The URLs with no easy solution

We didn't make landing pages for tags and categories! You can do this manually if you wish.

You'll probably see:

  • 404s for /tag/{tag}/
  • 404s for /category/{category}/
  • 404s for /category/{category}/{child-category}/
  • 404s for /{id}/{article}/feed/

Redirecting comment RSS feeds for individual pages seems nearly impossible. Disqus seems to use the normalized title of the page, which seems...fragile. Ex. http://shortname.disqus.com/normalized-title/latest.rss

IntenseDebate vs. Disqus

As a long-time user of IntenseDebate, I originally wanted to port my IntenseDebate comments over directly. However, after using Disqus for a bit, I realized it was a much nicer service. And it imports directly from both IntenseDebate and Wordpress.
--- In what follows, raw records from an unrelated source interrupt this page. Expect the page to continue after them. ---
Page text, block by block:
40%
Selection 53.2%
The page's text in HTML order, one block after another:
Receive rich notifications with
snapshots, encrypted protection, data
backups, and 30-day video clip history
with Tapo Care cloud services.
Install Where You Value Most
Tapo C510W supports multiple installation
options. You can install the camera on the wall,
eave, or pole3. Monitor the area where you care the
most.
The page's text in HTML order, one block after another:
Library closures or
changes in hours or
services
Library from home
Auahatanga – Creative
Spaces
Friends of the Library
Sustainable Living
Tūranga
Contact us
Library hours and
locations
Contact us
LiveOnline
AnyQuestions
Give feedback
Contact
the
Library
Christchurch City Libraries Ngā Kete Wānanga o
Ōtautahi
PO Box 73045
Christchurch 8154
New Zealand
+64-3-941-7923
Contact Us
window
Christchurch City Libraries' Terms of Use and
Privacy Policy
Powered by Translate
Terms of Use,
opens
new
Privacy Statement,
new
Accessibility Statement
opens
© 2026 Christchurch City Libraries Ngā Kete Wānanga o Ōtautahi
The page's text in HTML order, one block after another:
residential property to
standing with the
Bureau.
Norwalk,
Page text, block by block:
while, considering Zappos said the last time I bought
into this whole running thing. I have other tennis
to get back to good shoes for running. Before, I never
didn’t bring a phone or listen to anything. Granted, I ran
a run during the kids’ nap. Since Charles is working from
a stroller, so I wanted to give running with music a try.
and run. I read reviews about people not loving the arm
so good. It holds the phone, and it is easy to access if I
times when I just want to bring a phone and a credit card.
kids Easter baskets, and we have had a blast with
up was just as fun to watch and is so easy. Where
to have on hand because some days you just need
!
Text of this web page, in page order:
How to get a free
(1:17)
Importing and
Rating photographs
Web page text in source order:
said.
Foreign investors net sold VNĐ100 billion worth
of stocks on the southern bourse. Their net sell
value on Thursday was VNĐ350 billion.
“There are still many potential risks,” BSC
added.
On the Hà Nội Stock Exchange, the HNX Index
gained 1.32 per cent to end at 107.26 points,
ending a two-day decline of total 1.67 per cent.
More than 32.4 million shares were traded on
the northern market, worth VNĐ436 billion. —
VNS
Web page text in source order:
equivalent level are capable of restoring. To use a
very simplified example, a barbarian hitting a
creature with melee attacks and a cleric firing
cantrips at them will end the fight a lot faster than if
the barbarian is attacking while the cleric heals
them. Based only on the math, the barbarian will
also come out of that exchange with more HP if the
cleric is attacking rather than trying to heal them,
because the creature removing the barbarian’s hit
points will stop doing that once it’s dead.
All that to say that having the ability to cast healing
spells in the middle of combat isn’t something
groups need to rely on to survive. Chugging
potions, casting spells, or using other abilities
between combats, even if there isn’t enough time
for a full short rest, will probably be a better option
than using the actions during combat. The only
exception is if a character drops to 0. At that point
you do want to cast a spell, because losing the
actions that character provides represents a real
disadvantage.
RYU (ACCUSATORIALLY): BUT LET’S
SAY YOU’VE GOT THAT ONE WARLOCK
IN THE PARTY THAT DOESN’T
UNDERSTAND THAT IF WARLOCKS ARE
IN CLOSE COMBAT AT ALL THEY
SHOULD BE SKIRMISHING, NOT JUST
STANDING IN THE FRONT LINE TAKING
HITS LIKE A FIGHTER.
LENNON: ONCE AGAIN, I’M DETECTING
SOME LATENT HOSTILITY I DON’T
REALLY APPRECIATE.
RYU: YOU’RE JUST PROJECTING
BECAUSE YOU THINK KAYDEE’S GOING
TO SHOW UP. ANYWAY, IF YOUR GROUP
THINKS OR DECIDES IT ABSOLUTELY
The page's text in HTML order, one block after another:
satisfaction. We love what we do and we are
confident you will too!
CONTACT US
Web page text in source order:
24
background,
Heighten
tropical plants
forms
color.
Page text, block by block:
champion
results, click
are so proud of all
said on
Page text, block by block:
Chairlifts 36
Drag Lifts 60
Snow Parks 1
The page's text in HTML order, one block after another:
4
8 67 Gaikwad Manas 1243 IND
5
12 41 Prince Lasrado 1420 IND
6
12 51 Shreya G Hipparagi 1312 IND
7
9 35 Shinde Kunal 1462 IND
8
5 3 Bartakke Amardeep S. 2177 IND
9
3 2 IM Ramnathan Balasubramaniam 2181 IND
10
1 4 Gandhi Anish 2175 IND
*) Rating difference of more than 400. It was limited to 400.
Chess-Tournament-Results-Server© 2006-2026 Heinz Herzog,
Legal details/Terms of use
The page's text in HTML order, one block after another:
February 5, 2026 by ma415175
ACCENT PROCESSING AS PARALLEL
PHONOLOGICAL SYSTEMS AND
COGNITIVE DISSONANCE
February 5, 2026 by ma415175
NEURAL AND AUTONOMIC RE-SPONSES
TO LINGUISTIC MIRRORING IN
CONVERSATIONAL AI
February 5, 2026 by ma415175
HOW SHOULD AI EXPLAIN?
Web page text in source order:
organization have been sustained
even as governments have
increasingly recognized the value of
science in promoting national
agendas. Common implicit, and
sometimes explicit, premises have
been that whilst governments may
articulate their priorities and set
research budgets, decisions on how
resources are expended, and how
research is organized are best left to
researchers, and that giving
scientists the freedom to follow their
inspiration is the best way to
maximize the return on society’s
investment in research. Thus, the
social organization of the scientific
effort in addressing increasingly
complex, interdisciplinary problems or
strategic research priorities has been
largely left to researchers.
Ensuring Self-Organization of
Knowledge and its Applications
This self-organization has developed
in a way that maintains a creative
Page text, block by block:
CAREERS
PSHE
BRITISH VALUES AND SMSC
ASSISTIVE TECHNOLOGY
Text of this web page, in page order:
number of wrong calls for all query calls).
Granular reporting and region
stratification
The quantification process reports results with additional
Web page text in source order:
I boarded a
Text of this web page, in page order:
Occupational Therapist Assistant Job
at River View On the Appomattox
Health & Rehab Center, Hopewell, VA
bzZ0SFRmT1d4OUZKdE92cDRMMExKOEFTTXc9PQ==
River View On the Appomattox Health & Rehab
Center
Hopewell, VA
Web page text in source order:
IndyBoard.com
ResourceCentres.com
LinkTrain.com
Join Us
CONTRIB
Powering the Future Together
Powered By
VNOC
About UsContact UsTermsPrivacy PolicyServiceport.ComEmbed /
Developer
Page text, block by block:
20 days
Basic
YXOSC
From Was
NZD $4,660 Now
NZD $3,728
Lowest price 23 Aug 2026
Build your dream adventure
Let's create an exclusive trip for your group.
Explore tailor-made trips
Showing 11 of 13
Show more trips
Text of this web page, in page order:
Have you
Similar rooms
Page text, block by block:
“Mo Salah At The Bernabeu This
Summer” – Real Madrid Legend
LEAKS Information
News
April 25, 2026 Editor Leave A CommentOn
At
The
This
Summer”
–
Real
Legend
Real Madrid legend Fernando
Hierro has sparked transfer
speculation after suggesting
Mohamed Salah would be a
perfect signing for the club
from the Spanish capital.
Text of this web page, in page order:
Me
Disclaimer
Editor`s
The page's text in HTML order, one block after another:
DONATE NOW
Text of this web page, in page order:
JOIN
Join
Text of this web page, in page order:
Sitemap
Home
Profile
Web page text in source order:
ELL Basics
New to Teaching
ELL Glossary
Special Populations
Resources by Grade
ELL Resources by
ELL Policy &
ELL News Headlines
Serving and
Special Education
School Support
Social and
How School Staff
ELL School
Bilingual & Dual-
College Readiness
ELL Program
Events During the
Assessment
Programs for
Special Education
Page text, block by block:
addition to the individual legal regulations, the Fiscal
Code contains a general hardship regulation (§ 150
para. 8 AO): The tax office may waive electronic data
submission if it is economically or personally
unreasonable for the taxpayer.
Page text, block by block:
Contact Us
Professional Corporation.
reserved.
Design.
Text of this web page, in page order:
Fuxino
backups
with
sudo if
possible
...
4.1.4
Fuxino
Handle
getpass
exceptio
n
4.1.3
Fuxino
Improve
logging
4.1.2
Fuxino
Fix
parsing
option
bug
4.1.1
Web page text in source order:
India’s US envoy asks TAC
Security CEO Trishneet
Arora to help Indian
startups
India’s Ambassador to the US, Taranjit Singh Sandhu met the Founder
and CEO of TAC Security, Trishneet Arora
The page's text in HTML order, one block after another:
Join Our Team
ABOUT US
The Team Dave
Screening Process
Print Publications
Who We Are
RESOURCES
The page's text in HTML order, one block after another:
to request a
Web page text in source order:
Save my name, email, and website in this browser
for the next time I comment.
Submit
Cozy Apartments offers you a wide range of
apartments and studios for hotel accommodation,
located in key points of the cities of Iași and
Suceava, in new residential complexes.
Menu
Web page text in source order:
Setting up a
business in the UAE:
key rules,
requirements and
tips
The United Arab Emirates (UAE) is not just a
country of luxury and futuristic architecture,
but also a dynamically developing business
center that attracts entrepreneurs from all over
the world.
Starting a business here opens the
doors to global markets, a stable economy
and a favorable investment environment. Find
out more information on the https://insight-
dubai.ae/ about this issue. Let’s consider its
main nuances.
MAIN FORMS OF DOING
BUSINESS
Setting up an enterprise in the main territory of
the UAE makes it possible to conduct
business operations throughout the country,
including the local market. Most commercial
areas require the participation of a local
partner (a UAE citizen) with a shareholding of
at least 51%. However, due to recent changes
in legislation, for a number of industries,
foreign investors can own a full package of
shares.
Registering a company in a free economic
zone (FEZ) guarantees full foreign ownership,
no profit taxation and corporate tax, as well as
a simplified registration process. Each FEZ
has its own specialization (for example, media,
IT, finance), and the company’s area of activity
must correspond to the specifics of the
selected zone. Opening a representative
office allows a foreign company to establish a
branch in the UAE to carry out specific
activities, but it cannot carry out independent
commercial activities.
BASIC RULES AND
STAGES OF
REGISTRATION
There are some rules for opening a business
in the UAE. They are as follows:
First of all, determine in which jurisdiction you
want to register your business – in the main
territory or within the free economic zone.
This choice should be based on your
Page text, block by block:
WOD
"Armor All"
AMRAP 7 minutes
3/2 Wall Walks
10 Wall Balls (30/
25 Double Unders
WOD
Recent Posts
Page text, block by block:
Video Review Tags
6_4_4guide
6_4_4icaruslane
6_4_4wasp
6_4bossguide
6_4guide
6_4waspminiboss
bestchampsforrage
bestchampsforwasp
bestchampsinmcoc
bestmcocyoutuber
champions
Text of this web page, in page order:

If you want to stay with IntenseDebate, you'll have to do some coding for it

  1. Edit your layouts to use IntenseDebate and set idcomments_post_id to the page.metadata.post_id value.

    <script> var idcomments_acct = ‘YOUR ACCT ID’; var idcomments_post_id; //<- this is where you use "Post ID" var idcomments_post_url; </script> <script type=”text/javascript” src=”http://www.intensedebate.com/js/genericLinkWrapperV2.js”></script>
  2. Write code against the IntenseDebate API to fix your comment feed URLs

Part 5. Post-publish steps

After you've:

  • got your new Hardwired site working
  • have switched the DNS so it's handling all requests for your site
  • you've verified (by checking google webmaster logs) that you don't have any lingering 404s

THEN, re-run the Disqus redirect crawler so it will move your existing comments to your new URLs by following your 301 redirects.